American tradition itself is anti-submission. To this date, conflicts are fought over state's and federal government’s rights. Some states have threatened to secede, and indeed, some did, erupting into the American civil war.

American Catholics rebel against being told by their pope that they must not practice birth control. Nor do they submit to exhortations to avoid certain writings, or certain movies, or that they should submit their judgements in all moral matters to their priests and bishops. The tremendous diversity among sects in America attests to the fact that each of them rebel, for the most part, against submitting to dogmas they just don't want to agree with.

About religious freedom in America: religious conservatives regard religious liberals as the enemy, and vice versa. This is an interesting and perplexing state of affairs, isn't it?

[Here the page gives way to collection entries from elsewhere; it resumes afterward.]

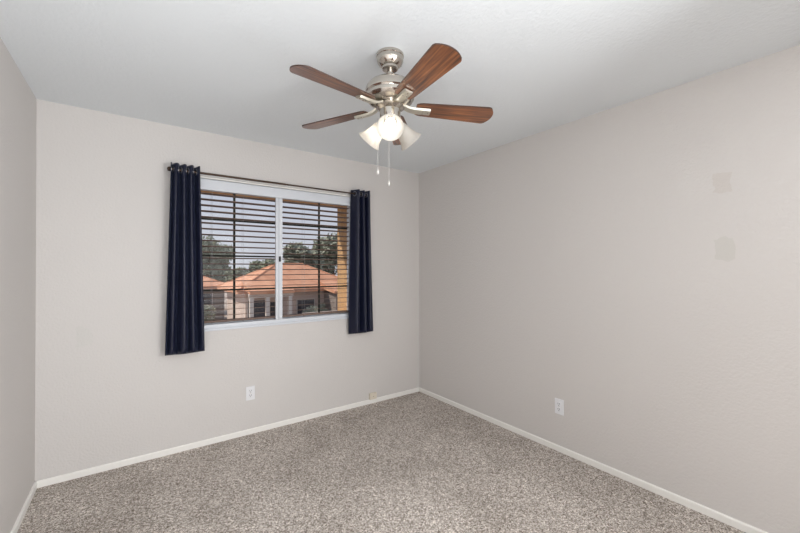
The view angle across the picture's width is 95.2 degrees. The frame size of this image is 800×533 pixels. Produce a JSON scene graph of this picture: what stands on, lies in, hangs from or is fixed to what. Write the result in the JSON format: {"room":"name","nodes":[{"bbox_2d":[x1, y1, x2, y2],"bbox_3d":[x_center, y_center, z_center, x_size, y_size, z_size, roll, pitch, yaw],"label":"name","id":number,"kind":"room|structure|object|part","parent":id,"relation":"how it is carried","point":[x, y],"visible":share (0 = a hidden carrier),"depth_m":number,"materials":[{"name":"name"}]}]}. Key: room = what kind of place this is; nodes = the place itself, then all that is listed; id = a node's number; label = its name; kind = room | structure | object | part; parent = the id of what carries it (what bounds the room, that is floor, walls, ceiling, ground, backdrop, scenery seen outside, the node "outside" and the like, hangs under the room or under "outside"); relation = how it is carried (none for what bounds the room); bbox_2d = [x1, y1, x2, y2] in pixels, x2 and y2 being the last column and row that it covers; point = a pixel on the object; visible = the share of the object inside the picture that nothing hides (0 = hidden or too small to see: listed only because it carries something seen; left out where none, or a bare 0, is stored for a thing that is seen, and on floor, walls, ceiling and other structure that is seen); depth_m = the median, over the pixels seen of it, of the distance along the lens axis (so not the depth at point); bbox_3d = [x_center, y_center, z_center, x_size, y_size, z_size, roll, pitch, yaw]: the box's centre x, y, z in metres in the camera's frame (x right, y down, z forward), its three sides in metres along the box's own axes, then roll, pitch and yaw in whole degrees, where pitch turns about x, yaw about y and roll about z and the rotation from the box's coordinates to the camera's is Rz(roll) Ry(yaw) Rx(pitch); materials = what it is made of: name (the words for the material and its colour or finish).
{"room":"empty bedroom","nodes":[
{"label":"empty bedroom","id":0,"kind":"room"},
{"bbox_2d":[0,37,36,532],"bbox_3d":[-0.899,0.211,0.270,0.120,2.560,4.900,0,0,-36],"label":"wall","id":1,"kind":"structure","parent":0,"point":[18,103],"depth_m":1.92,"materials":[{"name":"grey paint"}]},
{"bbox_2d":[10,481,36,532],"bbox_3d":[-0.844,1.351,0.301,0.012,0.042,4.900,0,0,-36],"label":"baseboard","id":2,"kind":"structure","parent":1,"relation":"attached to","point":[23,511],"depth_m":2.04,"materials":[{"name":"white paint"}]},
{"bbox_2d":[35,99,418,480],"bbox_3d":[-1.076,0.230,3.251,3.325,2.560,0.140,0,0,-36],"label":"wall","id":3,"kind":"structure","parent":0,"point":[107,390],"depth_m":2.65,"materials":[{"name":"paint"}]},
{"bbox_2d":[36,387,418,487],"bbox_3d":[-1.030,1.369,3.182,3.085,0.042,0.012,0,0,-36],"label":"baseboard","id":4,"kind":"structure","parent":3,"relation":"attached to","point":[89,471],"depth_m":2.81,"materials":[{"name":"white paint"}]},
{"bbox_2d":[246,385,254,400],"bbox_3d":[-1.242,1.052,3.033,0.070,0.115,0.010,0,0,-36],"label":"wall outlet","id":5,"kind":"object","parent":3,"relation":"attached to","point":[250,391],"visible":1,"depth_m":3.03,"materials":[{"name":"white plastic"}]},
{"bbox_2d":[167,166,365,195],"bbox_3d":[-1.011,-0.704,3.155,1.696,0.060,0.103,0,0,-36],"label":"curtain rod","id":6,"kind":"object","parent":3,"relation":"attached to","point":[168,167],"visible":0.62,"depth_m":3.00,"materials":[{"name":"brown metal"}]},
{"bbox_2d":[165,162,204,355],"bbox_3d":[-1.584,-0.052,2.695,0.255,1.400,0.080,0,0,-36],"label":"curtain","id":7,"kind":"object","parent":6,"relation":"hanging from","point":[185,298],"visible":1,"depth_m":2.68,"materials":[{"name":"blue fabric"}]},
{"bbox_2d":[348,189,372,333],"bbox_3d":[-0.370,-0.048,3.568,0.271,1.402,0.079,0,0,-30],"label":"curtain","id":8,"kind":"object","parent":6,"relation":"hanging from","point":[360,305],"visible":1,"depth_m":3.55,"materials":[{"name":"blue fabric"}]},
{"bbox_2d":[201,190,346,310],"bbox_3d":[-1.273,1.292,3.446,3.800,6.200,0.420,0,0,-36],"label":"trim","id":9,"kind":"structure","parent":3,"relation":"attached to","point":[342,273],"depth_m":3.90,"materials":[{"name":"beige paint"}]},
{"bbox_2d":[200,178,350,331],"bbox_3d":[-1.058,-0.090,3.240,1.460,1.195,0.122,0,0,-36],"label":"window","id":10,"kind":"structure","parent":3,"relation":"in","point":[278,320],"depth_m":3.19,"materials":[{"name":"white plastic"}]},
{"bbox_2d":[200,179,349,323],"bbox_3d":[-1.049,-0.111,3.227,1.434,1.130,0.106,0,0,-36],"label":"window blind","id":11,"kind":"object","parent":10,"relation":"attached to","point":[206,185],"visible":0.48,"depth_m":3.16,"materials":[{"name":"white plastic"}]},
{"bbox_3d":[-1.319,-0.074,3.062,0.008,1.054,0.057,0,0,-36],"label":"ladder cord","id":12,"kind":"part","parent":11,"relation":"part of","materials":[{"name":"white fabric"}]},
{"bbox_3d":[-1.062,0.442,3.243,1.350,0.016,0.046,0,0,-36],"label":"rail","id":13,"kind":"part","parent":11,"relation":"part of","materials":[{"name":"brown"}]},
{"bbox_3d":[-0.601,-0.071,3.580,0.008,1.054,0.057,0,0,-36],"label":"ladder cord","id":14,"kind":"part","parent":11,"relation":"part of","materials":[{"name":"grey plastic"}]},
{"bbox_3d":[-1.058,0.482,3.236,1.460,0.050,0.122,0,0,-36],"label":"sill","id":15,"kind":"part","parent":10,"relation":"part of","materials":[{"name":"white paint"}]},
{"bbox_2d":[200,176,350,196],"bbox_3d":[-1.023,-0.688,3.194,1.464,0.010,0.024,0,0,-36],"label":"trim","id":16,"kind":"structure","parent":3,"relation":"attached to","point":[200,176],"depth_m":3.12,"materials":[{"name":"white paint"}]},
{"bbox_2d":[369,392,376,399],"bbox_3d":[-0.276,1.318,3.718,0.082,0.064,0.027,0,0,-36],"label":"phone jack","id":17,"kind":"object","parent":3,"relation":"attached to","point":[373,395],"visible":1,"depth_m":3.71,"materials":[{"name":"beige plastic"}]},
{"bbox_2d":[17,392,745,532],"bbox_3d":[0.402,1.435,1.201,3.085,0.120,4.900,0,0,-36],"label":"floor","id":18,"kind":"structure","parent":0,"point":[417,462],"depth_m":2.27,"materials":[{"name":"carpet"}]},
{"bbox_2d":[0,0,799,172],"bbox_3d":[0.392,-1.124,1.225,3.325,0.120,5.160,0,0,-36],"label":"ceiling","id":19,"kind":"structure","parent":0,"point":[221,67],"depth_m":1.83,"materials":[{"name":"white paint"}]},
{"bbox_2d":[289,43,492,185],"bbox_3d":[-0.051,-0.731,1.795,1.025,0.658,1.019,0,0,-36],"label":"ceiling fan","id":20,"kind":"object","parent":19,"relation":"hanging from","point":[389,94],"visible":1,"depth_m":1.74,"materials":[{"name":"brown wood"}]},
{"bbox_3d":[-0.282,-0.793,1.586,0.132,0.006,0.409,16,12,43],"label":"blade","id":21,"kind":"part","parent":20,"relation":"part of","materials":[{"name":"brown wood"}]},
{"bbox_3d":[-0.349,-0.788,1.974,0.409,0.006,0.132,-2,11,26],"label":"blade","id":22,"kind":"part","parent":20,"relation":"part of","materials":[{"name":"brown wood"}]},
{"bbox_3d":[-0.163,-0.793,1.882,0.154,0.031,0.045,-2,11,26],"label":"blade arm","id":23,"kind":"part","parent":20,"relation":"part of","materials":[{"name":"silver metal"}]},
{"bbox_3d":[-0.138,-0.795,1.735,0.045,0.031,0.154,16,12,43],"label":"blade arm","id":24,"kind":"part","parent":20,"relation":"part of","materials":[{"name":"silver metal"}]},
{"bbox_3d":[-0.149,-0.665,1.869,0.121,0.136,0.136,0,0,-36],"label":"lamp shade","id":25,"kind":"part","parent":20,"relation":"part of","materials":[{"name":"white glass"}]},
{"bbox_3d":[-0.051,-0.666,1.715,0.126,0.136,0.135,0,0,-36],"label":"lamp shade","id":26,"kind":"part","parent":20,"relation":"part of","materials":[{"name":"white glass"}]},
{"bbox_3d":[-0.046,-0.679,1.735,0.052,0.055,0.054,0,0,-36],"label":"bulb","id":27,"kind":"part","parent":20,"relation":"part of","materials":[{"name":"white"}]},
{"bbox_3d":[-0.002,-0.796,2.157,0.132,0.006,0.409,-12,-2,8],"label":"blade","id":28,"kind":"part","parent":20,"relation":"part of","materials":[{"name":"brown wood"}]},
{"bbox_3d":[0.008,-0.798,1.713,0.045,0.031,0.154,13,-7,-26],"label":"blade arm","id":29,"kind":"part","parent":20,"relation":"part of","materials":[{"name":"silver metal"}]},
{"bbox_3d":[0.038,-0.665,1.877,0.138,0.136,0.128,0,0,-36],"label":"lamp shade","id":30,"kind":"part","parent":20,"relation":"part of","materials":[{"name":"white glass"}]},
{"bbox_3d":[0.076,-0.795,1.848,0.154,0.031,0.045,1,-13,-10],"label":"blade arm","id":31,"kind":"part","parent":20,"relation":"part of","materials":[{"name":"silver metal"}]},
{"bbox_3d":[0.102,-0.802,1.528,0.132,0.006,0.409,13,-7,-26],"label":"blade","id":32,"kind":"part","parent":20,"relation":"part of","materials":[{"name":"brown wood"}]},
{"bbox_3d":[0.280,-0.793,1.883,0.409,0.006,0.132,1,-13,-10],"label":"blade","id":33,"kind":"part","parent":20,"relation":"part of","materials":[{"name":"brown wood"}]},
{"bbox_2d":[419,45,799,532],"bbox_3d":[1.699,0.220,2.147,0.120,2.560,4.900,0,0,-36],"label":"wall","id":34,"kind":"structure","parent":0,"point":[634,265],"depth_m":2.27,"materials":[{"name":"paint"}]},
{"bbox_2d":[555,398,563,415],"bbox_3d":[1.191,1.049,2.734,0.010,0.115,0.070,0,0,-36],"label":"wall outlet","id":35,"kind":"object","parent":34,"relation":"attached to","point":[559,404],"visible":1,"depth_m":2.73,"materials":[{"name":"white plastic"}]},
{"bbox_2d":[419,387,767,532],"bbox_3d":[1.647,1.358,2.101,0.012,0.042,4.900,0,0,-36],"label":"baseboard","id":36,"kind":"structure","parent":34,"relation":"attached to","point":[728,520],"depth_m":2.39,"materials":[{"name":"white paint"}]},
{"label":"outside","id":37,"kind":"structure","parent":0,"visible":0},
{"bbox_2d":[224,291,226,318],"bbox_3d":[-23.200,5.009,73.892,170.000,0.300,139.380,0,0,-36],"label":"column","id":38,"kind":"structure","parent":37,"point":[225,294],"depth_m":43.71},
{"bbox_2d":[204,304,215,320],"bbox_3d":[-14.410,3.625,26.878,1.660,1.872,1.548,0,0,-19],"label":"shrub","id":39,"kind":"object","parent":38,"relation":"on","point":[206,307],"visible":0.42,"depth_m":26.71,"materials":[{"name":"green plant"}]},
{"bbox_2d":[203,276,223,319],"bbox_3d":[-17.086,2.577,30.443,4.799,4.008,4.799,0,0,-36],"label":"house","id":40,"kind":"structure","parent":38,"relation":"on","point":[207,294],"depth_m":29.64,"materials":[{"name":"grey paint"}]},
{"bbox_3d":[-15.529,2.921,29.141,0.900,1.500,0.030,0,0,-36],"label":"pane","id":41,"kind":"part","parent":40,"relation":"part of","materials":[{"name":"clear glass"}]},
{"bbox_2d":[202,236,232,282],"bbox_3d":[-19.850,0.695,37.088,5.755,7.901,5.350,0,0,17],"label":"tree","id":42,"kind":"object","parent":38,"relation":"on","point":[206,243],"visible":0.44,"depth_m":36.40,"materials":[{"name":"green plant"}]},
{"bbox_2d":[224,267,250,281],"bbox_3d":[-14.309,2.293,32.289,2.505,4.608,2.571,0,0,-7],"label":"tree","id":43,"kind":"object","parent":38,"relation":"on","point":[229,272],"visible":0.24,"depth_m":31.80,"materials":[{"name":"green plant"}]},
{"bbox_2d":[248,259,274,271],"bbox_3d":[-14.528,1.862,39.389,4.614,5.579,4.062,0,0,0],"label":"tree","id":44,"kind":"object","parent":38,"relation":"on","point":[267,261],"visible":0.12,"depth_m":38.23,"materials":[{"name":"green plant"}]},
{"bbox_2d":[217,263,336,318],"bbox_3d":[-7.833,2.129,27.416,9.350,4.841,8.850,0,0,-36],"label":"house","id":45,"kind":"structure","parent":38,"relation":"on","point":[294,293],"depth_m":25.35,"materials":[{"name":"paint"}]},
{"bbox_3d":[-9.303,2.879,23.770,1.100,1.300,0.030,0,0,-36],"label":"pane","id":46,"kind":"part","parent":45,"relation":"part of","materials":[{"name":"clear glass"}]},
{"bbox_3d":[-8.348,3.457,24.494,0.700,2.150,0.070,0,0,-36],"label":"door","id":47,"kind":"part","parent":45,"relation":"part of","materials":[{"name":"clear glass"}]},
{"bbox_3d":[-6.629,2.887,25.703,1.200,1.100,0.030,0,0,-36],"label":"pane","id":48,"kind":"part","parent":45,"relation":"part of","materials":[{"name":"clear glass"}]},
{"bbox_2d":[283,241,323,270],"bbox_3d":[-12.712,0.748,46.808,5.382,7.896,6.605,0,0,-36],"label":"tree","id":49,"kind":"object","parent":38,"relation":"on","point":[290,245],"visible":0.35,"depth_m":45.10,"materials":[{"name":"green plant"}]},
{"bbox_2d":[302,305,317,312],"bbox_3d":[-6.068,3.562,24.521,1.254,1.942,1.506,0,0,-36],"label":"shrub","id":50,"kind":"object","parent":38,"relation":"on","point":[315,308],"visible":0.23,"depth_m":24.39,"materials":[{"name":"green plant"}]},
{"bbox_2d":[320,302,327,311],"bbox_3d":[-5.443,3.496,25.409,0.922,2.080,0.946,0,0,-36],"label":"shrub","id":51,"kind":"object","parent":38,"relation":"on","point":[321,305],"visible":0.37,"depth_m":25.40,"materials":[{"name":"green plant"}]},
{"bbox_2d":[311,232,337,273],"bbox_3d":[-9.999,-0.401,56.976,9.506,10.327,9.065,0,0,-2],"label":"tree","id":52,"kind":"object","parent":38,"relation":"on","point":[327,237],"visible":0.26,"depth_m":54.92,"materials":[{"name":"green plant"}]}
]}

On the one hand, we have the liberal Christians, who interpret the religion as a social movement for change through an emphasis on humanitarian action. To these liberals, at least as a facade for the religion, "Jesus" is a role model to be acted on through his examples of compassion. The Liberal Christians are not as judgmental or rigid as the conservative Christians. Yet, each uses the same Bible to justify their actions, and each claims to humbly submit to the authority of their scriptures!

What's hopeful for all of us is this: the liberal Christians are not the only ones opposed to the Christian conservatives, with their rigid and authoritarian interpretation of scriptures, their infiltration into American social, political, and judicial affairs. The majority of American citizens feel the same way. Let’s face it, what the religious right wants is for everyone to be submissive to the will of God as they interpret it to be, and they will do everything in their power to bring this about. After all, they boldly assert, it's God's will, and God's country. (Whereas we think it is, "We the People's" country.) And while they tell us, when we protest, to "Go live in Iran or China, if you don't agree with us," they ought to consider that they’re asking for trouble with that attitude. We don't like being bullied, and we do push back.

There's an irony about this country. In a nation founded through a revolution against tyranny, religious righters set up their own tyrannies, in a nation founded on, and asserting the rights of the individual (those very rights denied as non-existent by religious dogmas), religions keep trying to reverse them.

They fight to deny rights to gays, to deny the rights of women over their own bodies, the rights of non-theists, the rights of citizens to even question them or their motives. (Turn the comedians loose to sarcastically joke that the Christian right envies Sharia law!) Notice how even the media avoids and treads lightly over, or ignores, religious incursions and violations of human rights? In a nation that proclaims, "liberty and justice for all," religious faith-based organizations are exempted from federal laws all others must abide by. You can hear Jefferson, John Adams, Ben Franklin, and Thomas Paine screaming from their graves, "That's not fair, that's un-American."

What will happen to this country if it doesn't uphold its foundation of rebellion and, instead, allows the mounting tyranny of religion to slowly and surely erode our freedoms? For certain, this loss will not come about through full frontal attacks, but by the indifference to a comfortable and unsuspecting chipping away at our rights, as a result of citizens not doing anything to stop them.

The revolution is not over. Unfortunately, when freedom seekers came to the United States, they brought the tradition of religious submission with them. Two hundred and thirty-nine years later, that baggage is still dragging us down, threatening our fought-for rights. Each generation has to continue the fight. This is your generation and your future.